Thread: Strange slow database

Strange slow database

From
David Mitchell
Date:
Hi all,

Recently our databases started to experience a significant slowdown.
Queries that were taking 500ms now take up to 20 seconds. An insert can
take 150ms or more. This is strange since we are still hitting indexes
and we vacuum regularly. Here is the description of our system:

A single server has a medium size database with around 30-40 tables.
Some tables have ~1000 rows. These tables tend to have lots of inserts
and deletes, so we vacuum them regularly (every ten minutes). One table
has 15 million rows, but it only every has inserts, never updated or
deleted, so this table never gets vacuumed. Vacuuming is very low impact:

vacuum_cost_delay = 50
vacuum_cost_limit = 100

We have fsync = true and max_connections = 150. There are 12 servers
each with the same schema and config, but different data (although the
number of rows in the tables are very similar). We assign users to a
server when we set them up so all the data for a ser is on one server.
This whole setup typically works well and is speedy, we have checked all
the indexes and they are hit when appropriate.

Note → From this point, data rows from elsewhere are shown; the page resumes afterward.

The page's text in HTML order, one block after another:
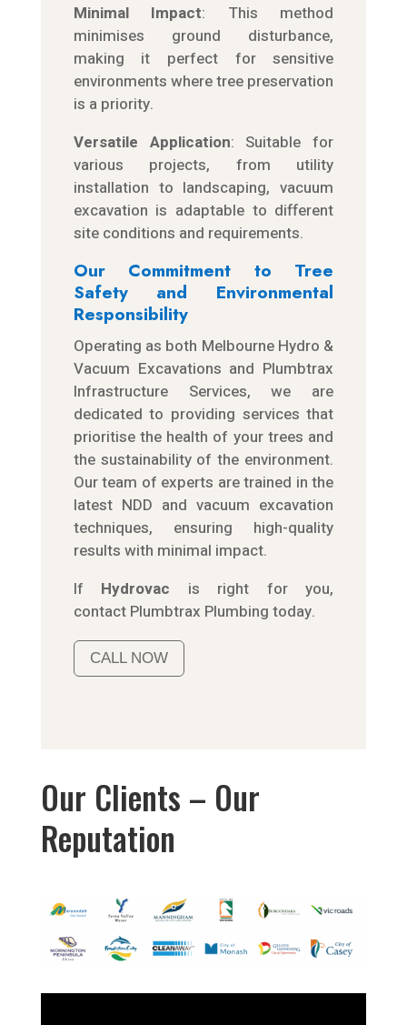
Minimal Impact: This method
minimises ground disturbance,
making it perfect for sensitive
environments where tree preservation
is a priority.
Versatile Application: Suitable for
various projects, from utility
installation to landscaping, vacuum
excavation is adaptable to different
site conditions and requirements.
Our Commitment to Tree
Safety and Environmental
Responsibility
Operating as both Melbourne Hydro &
Vacuum Excavations and Plumbtrax
Infrastructure Services, we are
dedicated to providing services that
prioritise the health of your trees and
the sustainability of the environment.
Our team of experts are trained in the
latest NDD and vacuum excavation
techniques, ensuring high-quality
results with minimal impact.
If Hydrovac is right for you,
contact Plumbtrax Plumbing today.
CALL NOW
Our Clients – Our
Reputation

The table with 15million is the table on which inserts can take 150ms or
more (I've seen 800ms for a single insert before).

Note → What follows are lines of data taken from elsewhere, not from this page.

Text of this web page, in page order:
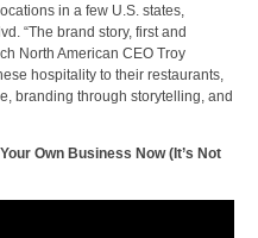
in a few U.S. states,
“The brand story, first and
North American CEO Troy
hospitality to their restaurants,
branding through storytelling, and
Own Business Now (It’s Not
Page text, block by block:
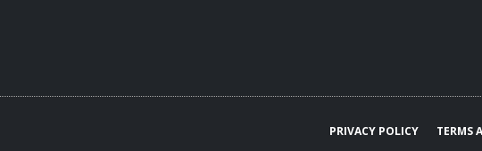
PRIVACY POLICY TERMS

Strangely, this slowdown is on all 12 servers. Perhaps this is a
configuration issue? If anyone has any ideas we'd love to hear them.
Since we vacuum regularly and all the indexes get hit I don't know where
to go next.

Machines are Pentium 4 3.2Ghz running Linux kernel 2.6.10. Postgres
version 8.0.1. Machines have 2Gb ram and two 10k RPM disks in a RAID-0
configuration.

Regards
--
David Mitchell
Software Engineer
Telogis

Re: Strange slow database

From
Andrew Sullivan
Date:
On Fri, Nov 18, 2005 at 10:05:47AM +1300, David Mitchell wrote:
> Strangely, this slowdown is on all 12 servers. Perhaps this is a
> configuration issue? If anyone has any ideas we'd love to hear them.

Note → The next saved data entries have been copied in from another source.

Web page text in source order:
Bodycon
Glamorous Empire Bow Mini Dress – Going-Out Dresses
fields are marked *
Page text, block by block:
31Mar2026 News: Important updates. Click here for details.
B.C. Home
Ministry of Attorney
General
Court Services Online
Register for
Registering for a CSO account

It sounds like a use-pattern issue.  Did something in your use
change?  Any time you get repeatable change like that, look for the
common changed factor.

A

--
Andrew Sullivan  | ajs@crankycanuck.ca
When my information changes, I alter my conclusions.  What do you do sir?
        --attr. John Maynard Keynes

Re: Strange slow database

From
Tom Lane
Date:
David Mitchell <david.mitchell@telogis.com> writes:
> Recently our databases started to experience a significant slowdown.
> Queries that were taking 500ms now take up to 20 seconds. An insert can
> take 150ms or more. This is strange since we are still hitting indexes
> and we vacuum regularly. Here is the description of our system:

Have you checked to see whether you are encountering table or index
bloat?  Your vacuuming policy doesn't sound unreasonable on its face,
but there's no substitute for actually looking at physical file sizes
when you aren't sure what's wrong.  Try doing a pg_dump and reload into
a virgin database, then compare file sizes with the original
table-by-table to see if anything is drastically out of line.
Don't forget to look at the system catalogs too.

            regards, tom lane

Re: Strange slow database

From
David Mitchell
Date:
Tom Lane wrote:
> Have you checked to see whether you are encountering table or index
> bloat?  Your vacuuming policy doesn't sound unreasonable on its face,
> but there's no substitute for actually looking at physical file sizes
> when you aren't sure what's wrong.  Try doing a pg_dump and reload into
> a virgin database, then compare file sizes with the original
> table-by-table to see if anything is drastically out of line.
> Don't forget to look at the system catalogs too.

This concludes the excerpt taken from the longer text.